Why did the BHR System fail and cause metal ion poisoning?
The metal-on-metal design of the BHR System caused excessive wear over time, releasing cobalt and chromium ions into the bloodstream and surrounding tissues. This metal ion shedding triggered inflammation, metallosis, bone death, and tissue destruction, requiring revision surgeries.
What is metallosis and how does it develop?
Metallosis is an inflammatory reaction to metal particles and ions released from failed implants. Cobalt and chromium ions migrate from the failing hip implant into the bloodstream and local tissues, causing pain, swelling, bone loss, and tissue necrosis that mimics a chemical burn inside the body.

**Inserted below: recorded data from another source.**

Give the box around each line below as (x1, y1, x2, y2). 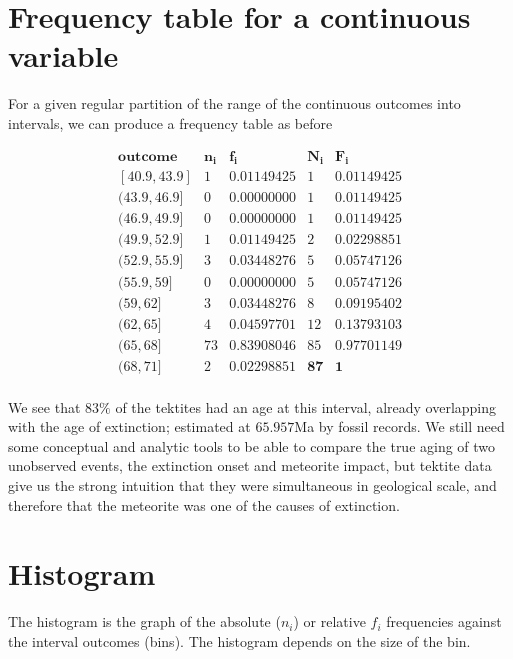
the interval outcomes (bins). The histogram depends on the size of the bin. (8, 630, 471, 651)
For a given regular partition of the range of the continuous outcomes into (8, 93, 461, 114)
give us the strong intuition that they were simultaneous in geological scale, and (8, 475, 497, 496)
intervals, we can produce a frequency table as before (8, 112, 333, 133)
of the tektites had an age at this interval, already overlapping (115, 396, 497, 417)
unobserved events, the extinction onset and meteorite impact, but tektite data (8, 455, 492, 476)
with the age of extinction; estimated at (8, 416, 251, 437)
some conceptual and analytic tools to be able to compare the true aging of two (8, 435, 496, 456)
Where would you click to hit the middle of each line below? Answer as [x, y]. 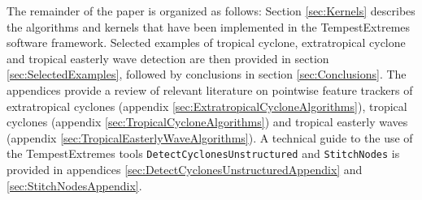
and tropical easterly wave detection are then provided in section [168, 58]
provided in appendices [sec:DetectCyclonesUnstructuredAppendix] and [185, 169]
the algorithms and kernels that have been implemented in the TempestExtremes [209, 26]
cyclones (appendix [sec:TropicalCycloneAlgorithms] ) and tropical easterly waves [207, 122]
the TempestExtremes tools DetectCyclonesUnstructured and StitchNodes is [203, 153]
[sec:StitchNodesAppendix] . [74, 185]
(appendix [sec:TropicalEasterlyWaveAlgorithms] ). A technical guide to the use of [210, 137]
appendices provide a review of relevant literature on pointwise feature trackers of [210, 89]
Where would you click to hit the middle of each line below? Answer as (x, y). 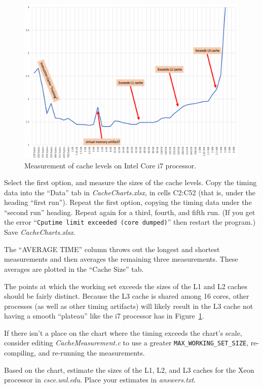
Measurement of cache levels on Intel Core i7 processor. (110, 165)
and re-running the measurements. (91, 353)
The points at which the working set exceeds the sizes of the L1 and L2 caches (126, 286)
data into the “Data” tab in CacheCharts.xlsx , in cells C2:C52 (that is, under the (130, 192)
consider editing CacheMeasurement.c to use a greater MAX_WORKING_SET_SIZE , (126, 343)
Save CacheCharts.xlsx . (40, 232)
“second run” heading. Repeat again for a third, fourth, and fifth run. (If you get (130, 212)
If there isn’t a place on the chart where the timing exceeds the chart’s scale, (123, 332)
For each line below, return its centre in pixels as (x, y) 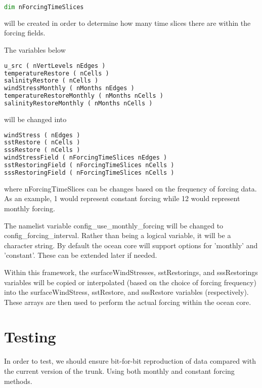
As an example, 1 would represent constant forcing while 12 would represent (122, 198)
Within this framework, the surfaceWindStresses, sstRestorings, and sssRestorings (131, 272)
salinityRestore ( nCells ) (51, 81)
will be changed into (35, 119)
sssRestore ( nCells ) (42, 150)
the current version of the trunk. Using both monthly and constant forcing (119, 371)
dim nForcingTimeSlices (44, 7)
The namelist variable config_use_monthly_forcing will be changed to (114, 225)
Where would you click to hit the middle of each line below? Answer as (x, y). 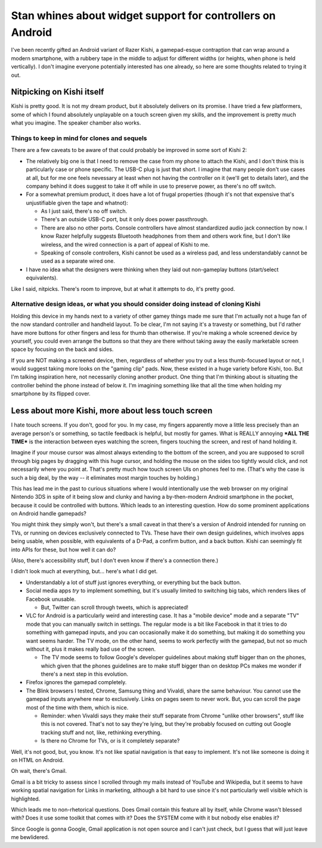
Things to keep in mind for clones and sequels (79, 138)
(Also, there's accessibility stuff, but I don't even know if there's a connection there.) (115, 561)
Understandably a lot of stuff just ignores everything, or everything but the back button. (134, 582)
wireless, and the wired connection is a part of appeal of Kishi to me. (125, 244)
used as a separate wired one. (78, 261)
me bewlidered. (30, 837)
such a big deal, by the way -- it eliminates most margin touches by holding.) (105, 477)
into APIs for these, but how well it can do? (64, 549)
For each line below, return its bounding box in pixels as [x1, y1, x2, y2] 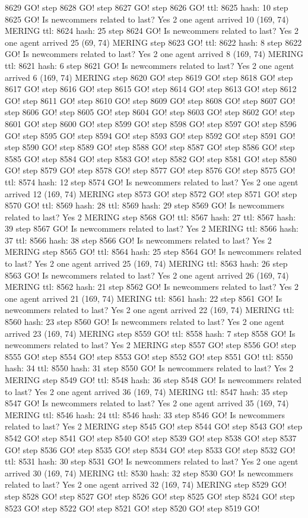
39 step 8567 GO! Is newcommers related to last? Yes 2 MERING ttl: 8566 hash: [5, 222, 299, 235]
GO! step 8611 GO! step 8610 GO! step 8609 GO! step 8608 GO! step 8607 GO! [5, 94, 296, 106]
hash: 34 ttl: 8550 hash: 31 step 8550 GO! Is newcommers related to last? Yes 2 [5, 362, 294, 374]
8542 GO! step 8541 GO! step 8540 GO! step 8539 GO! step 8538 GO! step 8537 [5, 431, 297, 444]
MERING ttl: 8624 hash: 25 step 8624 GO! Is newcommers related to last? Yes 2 [5, 24, 299, 37]
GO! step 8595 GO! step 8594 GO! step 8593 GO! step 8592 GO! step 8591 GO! [5, 129, 296, 141]
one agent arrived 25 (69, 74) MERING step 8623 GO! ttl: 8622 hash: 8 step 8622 [5, 36, 302, 48]
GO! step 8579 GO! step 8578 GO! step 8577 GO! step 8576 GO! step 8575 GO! [5, 164, 296, 176]

How many lawsuits were filed against Smith & Nephew for BHR implants?
Over 650 lawsuits have been filed against Smith & Nephew for BHR-related injuries. More than 500 of these cases were consolidated into MDL No. 2775 in U.S. District Court for the District of Maryland under Judge Catherine C. Blake.
Are there any pending BHR cases, or is the litigation finished?
As of 2024, approximately 300 claims against the BHR system remain pending worldwide, even though the federal MDL was administratively closed in October 2024. The closure prevents new cases from entering the MDL, but existing cases continue to be resolved.
How much compensation have BHR victims received?
Most settlements in the BHR litigation are confidential and amounts are not publicly disclosed. Compensation typically accounts for medical expenses, revision surgery costs, pain and suffering, and lost wages, but without published verdicts, exact amounts vary by case and are negotiated individually.